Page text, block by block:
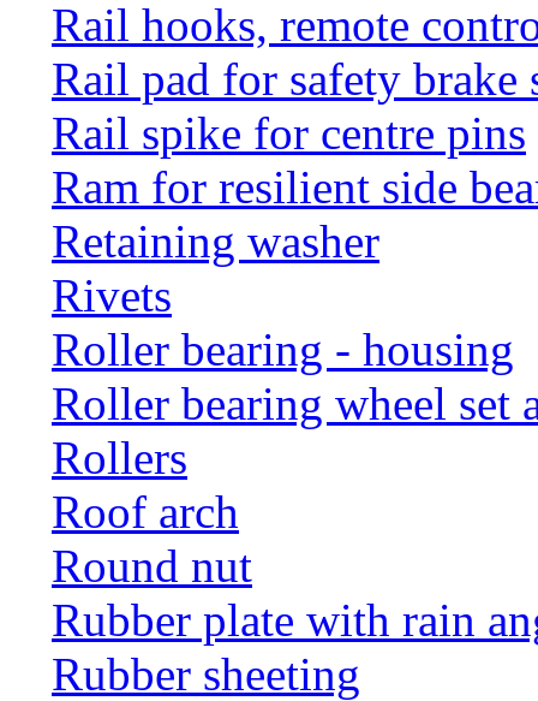
Rail hooks, remote
Rail pad for safety brake
Rail spike for centre pins
Ram for resilient side
Retaining washer
Rivets
Roller bearing - housing
Roller bearing wheel set
Rollers
Roof arch
Round nut
Rubber plate with rain
Rubber sheeting
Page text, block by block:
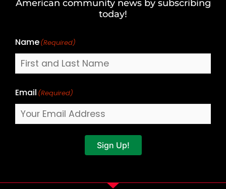
American community news by subscribing
today!
Name(Required)
Email (Required)
Sign Up!
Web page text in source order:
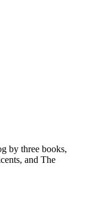
by three books,
and The
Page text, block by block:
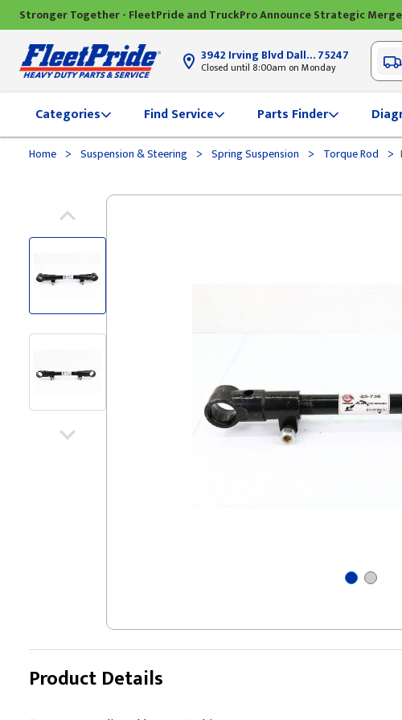
Stronger Together - FleetPride and TruckPro Announce Strategic
3942 Irving Blvd Dallas, TX75247
Closed until 8:00am on Monday
Categories Find Service Parts Finder
Home > Suspension & Steering > Spring Suspension > Torque Rod >
Product Details
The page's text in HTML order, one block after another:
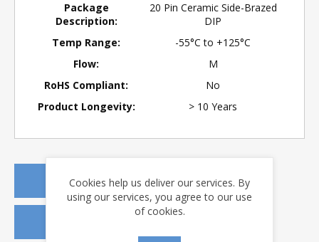
Package
Description:
20 Pin Ceramic Side-Brazed
DIP
Temp Range:
-55°C to +125°C
Flow:
M
RoHS Compliant:
No
Product Longevity:
> 10 Years
REQUEST A QUOTE
Cookies help us deliver our services. By
using our services, you agree to our use
of cookies.
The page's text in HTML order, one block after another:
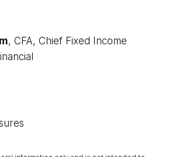
, CFA, Chief Fixed Income
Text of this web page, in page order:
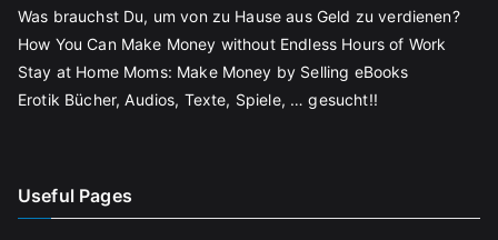
Was brauchst Du, um von zu Hause aus Geld zu verdienen?
How You Can Make Money without Endless Hours of Work
Stay at Home Moms: Make Money by Selling eBooks
Erotik Bücher, Audios, Texte, Spiele, … gesucht!!
Useful Pages
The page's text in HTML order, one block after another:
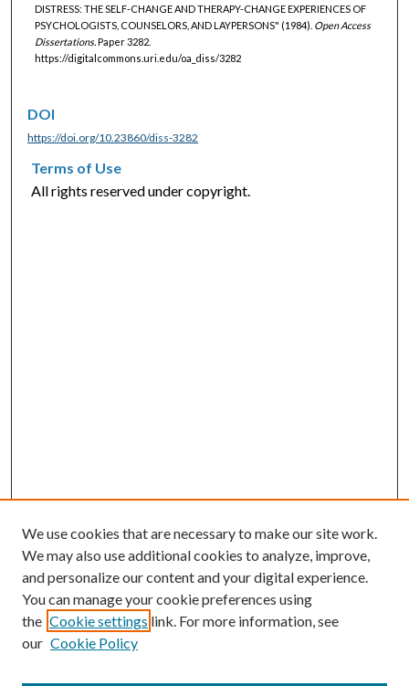
DISTRESS: THE SELF-CHANGE AND THERAPY-CHANGE EXPERIENCES OF
PSYCHOLOGISTS, COUNSELORS, AND LAYPERSONS" (1984). Open Access
Dissertations.Paper 3282.
https://digitalcommons.uri.edu/oa_diss/3282
DOI
https://doi.org/10.23860/diss-3282
Terms of Use
All rights reserved under copyright.
We use cookies that are necessary to make our site work.
We may also use additional cookies to analyze, improve,
and personalize our content and your digital experience.
You can manage your cookie preferences using
the Cookie settings link. For more information, see
our Cookie Policy
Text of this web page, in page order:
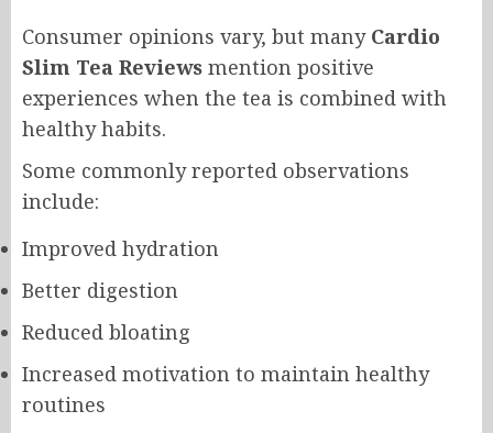
Consumer opinions vary, but many Cardio
Slim Tea Reviews mention positive
experiences when the tea is combined with
healthy habits.
Some commonly reported observations
include:
Improved hydration
Better digestion
Reduced bloating
Increased motivation to maintain healthy
routines
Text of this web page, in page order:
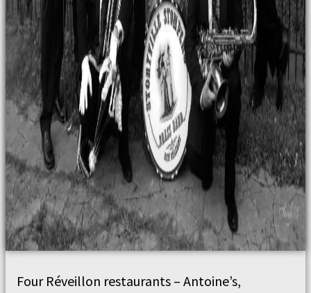
Four Réveillon restaurants – Antoine’s,
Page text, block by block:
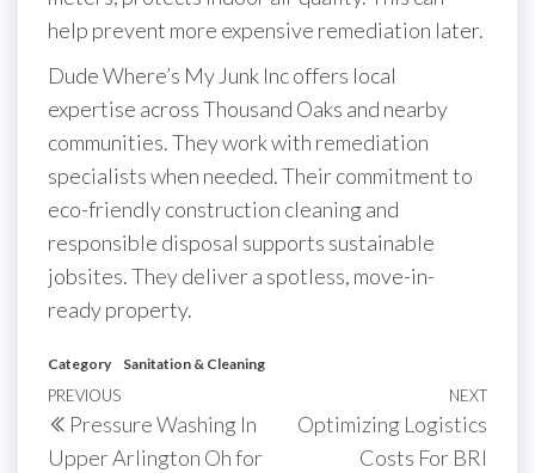
help prevent more expensive remediation later.
Dude Where’s My Junk Inc offers local
expertise across Thousand Oaks and nearby
communities. They work with remediation
specialists when needed. Their commitment to
eco-friendly construction cleaning and
responsible disposal supports sustainable
jobsites. They deliver a spotless, move-in-
ready property.
Category Sanitation & Cleaning
Post
navigation
Previous
Post
PREVIOUS
Pressure Washing In
Upper Arlington Oh for
Next
NEXT
Optimizing Logistics
Costs For BRI
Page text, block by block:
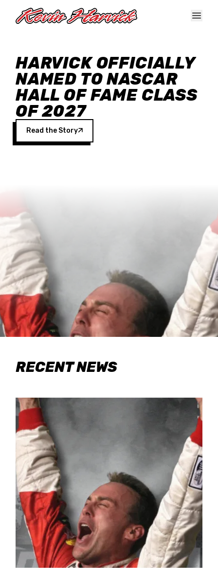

# Instructions to follow
Could you transcribe every entry exactly, leaving out the pictures?

# Exercise response
Page text, block by block:
Rail hooks, remote
Rail pad for safety brake
Rail spike for centre pins
Ram for resilient side
Retaining washer
Rivets
Roller bearing - housing
Roller bearing wheel set
Rollers
Roof arch
Round nut
Rubber plate with rain
Rubber sheeting
Page text, block by block:
American community news by subscribing
today!
Name(Required)
Email (Required)
Sign Up!
Web page text in source order:
by three books,
and The
Page text, block by block:
Stronger Together - FleetPride and TruckPro Announce Strategic
3942 Irving Blvd Dallas, TX75247
Closed until 8:00am on Monday
Categories Find Service Parts Finder
Home > Suspension & Steering > Spring Suspension > Torque Rod >
Product Details
The page's text in HTML order, one block after another:
Package
Description:
20 Pin Ceramic Side-Brazed
DIP
Temp Range:
-55°C to +125°C
Flow:
M
RoHS Compliant:
No
Product Longevity:
> 10 Years
REQUEST A QUOTE
Cookies help us deliver our services. By
using our services, you agree to our use
of cookies.
The page's text in HTML order, one block after another:
, CFA, Chief Fixed Income
Text of this web page, in page order:
Was brauchst Du, um von zu Hause aus Geld zu verdienen?
How You Can Make Money without Endless Hours of Work
Stay at Home Moms: Make Money by Selling eBooks
Erotik Bücher, Audios, Texte, Spiele, … gesucht!!
Useful Pages
The page's text in HTML order, one block after another:
DISTRESS: THE SELF-CHANGE AND THERAPY-CHANGE EXPERIENCES OF
PSYCHOLOGISTS, COUNSELORS, AND LAYPERSONS" (1984). Open Access
Dissertations.Paper 3282.
https://digitalcommons.uri.edu/oa_diss/3282
DOI
https://doi.org/10.23860/diss-3282
Terms of Use
All rights reserved under copyright.
We use cookies that are necessary to make our site work.
We may also use additional cookies to analyze, improve,
and personalize our content and your digital experience.
You can manage your cookie preferences using
the Cookie settings link. For more information, see
our Cookie Policy
Text of this web page, in page order:
Consumer opinions vary, but many Cardio
Slim Tea Reviews mention positive
experiences when the tea is combined with
healthy habits.
Some commonly reported observations
include:
Improved hydration
Better digestion
Reduced bloating
Increased motivation to maintain healthy
routines
Text of this web page, in page order:
Four Réveillon restaurants – Antoine’s,
Page text, block by block:
help prevent more expensive remediation later.
Dude Where’s My Junk Inc offers local
expertise across Thousand Oaks and nearby
communities. They work with remediation
specialists when needed. Their commitment to
eco-friendly construction cleaning and
responsible disposal supports sustainable
jobsites. They deliver a spotless, move-in-
ready property.
Category Sanitation & Cleaning
Post
navigation
Previous
Post
PREVIOUS
Pressure Washing In
Upper Arlington Oh for
Next
NEXT
Optimizing Logistics
Costs For BRI
Page text, block by block:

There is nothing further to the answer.